= TO DO =
When you respond, write out each entry exactly as it stands.

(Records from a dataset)
___

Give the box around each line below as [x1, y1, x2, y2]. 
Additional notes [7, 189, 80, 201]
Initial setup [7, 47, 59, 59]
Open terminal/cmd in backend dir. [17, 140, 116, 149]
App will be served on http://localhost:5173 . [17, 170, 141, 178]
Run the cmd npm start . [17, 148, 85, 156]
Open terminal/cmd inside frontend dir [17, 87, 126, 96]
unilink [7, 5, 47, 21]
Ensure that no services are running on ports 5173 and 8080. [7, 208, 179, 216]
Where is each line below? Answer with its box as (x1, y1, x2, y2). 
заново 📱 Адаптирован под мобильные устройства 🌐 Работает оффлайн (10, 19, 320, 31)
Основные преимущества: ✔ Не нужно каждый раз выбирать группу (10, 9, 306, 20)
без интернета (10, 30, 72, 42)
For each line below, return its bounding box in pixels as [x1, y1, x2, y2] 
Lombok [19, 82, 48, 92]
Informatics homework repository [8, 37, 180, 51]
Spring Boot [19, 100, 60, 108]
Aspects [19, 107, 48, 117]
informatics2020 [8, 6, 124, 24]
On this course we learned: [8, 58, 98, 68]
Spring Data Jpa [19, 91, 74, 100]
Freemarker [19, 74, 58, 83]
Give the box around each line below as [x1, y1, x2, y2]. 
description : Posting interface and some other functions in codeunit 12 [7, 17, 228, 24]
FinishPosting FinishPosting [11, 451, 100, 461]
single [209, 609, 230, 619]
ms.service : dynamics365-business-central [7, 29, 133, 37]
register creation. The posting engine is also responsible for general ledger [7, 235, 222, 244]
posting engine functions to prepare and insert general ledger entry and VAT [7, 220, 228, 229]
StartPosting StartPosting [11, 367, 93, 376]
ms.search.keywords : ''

___

= RESPONSE TO THE TASK =
Give the box around each line below as [x1, y1, x2, y2]. 
Additional notes [7, 189, 80, 201]
Initial setup [7, 47, 59, 59]
Open terminal/cmd in backend dir. [17, 140, 116, 149]
App will be served on http://localhost:5173 . [17, 170, 141, 178]
Run the cmd npm start . [17, 148, 85, 156]
Open terminal/cmd inside frontend dir [17, 87, 126, 96]
unilink [7, 5, 47, 21]
Ensure that no services are running on ports 5173 and 8080. [7, 208, 179, 216]
Where is each line below? Answer with its box as (x1, y1, x2, y2). 
заново 📱 Адаптирован под мобильные устройства 🌐 Работает оффлайн (10, 19, 320, 31)
Основные преимущества: ✔ Не нужно каждый раз выбирать группу (10, 9, 306, 20)
без интернета (10, 30, 72, 42)
For each line below, return its bounding box in pixels as [x1, y1, x2, y2] 
Lombok [19, 82, 48, 92]
Informatics homework repository [8, 37, 180, 51]
Spring Boot [19, 100, 60, 108]
Aspects [19, 107, 48, 117]
informatics2020 [8, 6, 124, 24]
On this course we learned: [8, 58, 98, 68]
Spring Data Jpa [19, 91, 74, 100]
Freemarker [19, 74, 58, 83]
Give the box around each line below as [x1, y1, x2, y2]. 
description : Posting interface and some other functions in codeunit 12 [7, 17, 228, 24]
FinishPosting FinishPosting [11, 451, 100, 461]
single [209, 609, 230, 619]
ms.service : dynamics365-business-central [7, 29, 133, 37]
register creation. The posting engine is also responsible for general ledger [7, 235, 222, 244]
posting engine functions to prepare and insert general ledger entry and VAT [7, 220, 228, 229]
StartPosting StartPosting [11, 367, 93, 376]
ms.search.keywords : ''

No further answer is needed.